The merch was sold directly from the DJs’ bot. And ONLY from the bot. The messaging emphasized the exclusive release. The duo promoted the bot on social channels and drove traffic to the bot via Messenger ads.
Raving fans… ha get it? … Clicked on the store button, were taken to the product and entered the special code from the bot.
Care to venture a guess as to what happened?
The hats sold out within minutes.
- 80% reduction in required marketing spend (vs industry)
- $0.34 cents CPC
So where is this all heading?
Facebook is doubling down on chat experiences. We’ve looked almost exclusively at Messenger ads. However, FB acquired Whatsapp in 2014 and has recently rolled out a click-to-WhatsApp button for ads.
WhatsApp currently has about 1.5 Billion monthly active users. More than even Messenger has.
(image source: https://www.wsj.com/articles/behind-the-messy-expensive-split-between-Facebook-and-whatsapps-founders-1528208641)

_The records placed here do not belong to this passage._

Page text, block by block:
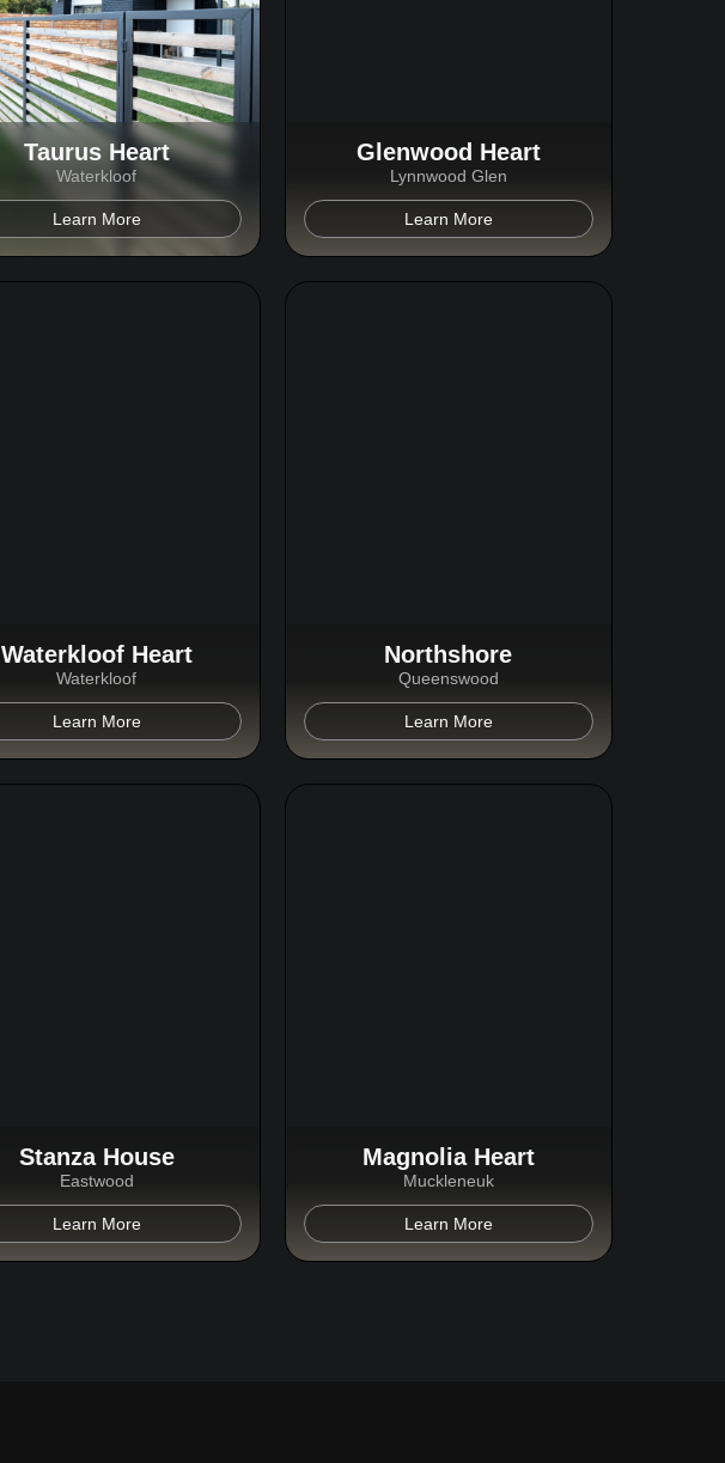
Taurus Heart
Waterkloof
Learn More
Glenwood Heart
Lynnwood Glen
Learn More
Waterkloof Heart
Waterkloof
Learn More
Northshore
Queenswood
Learn More
Stanza House
Eastwood
Learn More
Magnolia Heart
Muckleneuk
Learn More

Here’s what you need to know. In June 2018 Brian Acton, the last co-founder of WhatsApp remaining at Facebook left the company. Leaving behind a crapload of cash on the table (about $900 Million), but that’s beside the point.
While the co-founders of WhatsApp were still involved, they opposed monetization of the app through advertising. In fact, the co-founders included a clause in their contracts that said if Facebook inserted “additional monetization initiatives” like in-app advertising, the executives would have “good reason” to leave and accelerate the award of stock that hadn’t yet vested.
Also, Koum (the first co-founder to leave) who grew up in Soviet-era Ukraine, frequently talked about his commitment to privacy. Both of these stances put them at odds with the C-level Facebook team.
With both founders gone, Facebook is free to expand advertising. So be ready for more bots and chat ads.
One – Facebook and Instagram ad costs are rising.
Two – Messenger ads get damn low CPCs (if you know what you’re doing)
Three – This ain’t gonna last forever. Best to jump in now.
Four – There are lots of Implementations for Messenger ads. We showed you 21 case studies. But in the end success depends on whether using chat makes the experience better, easier, faster in some way.
Five – Be ready for even more chatbots and advertising options.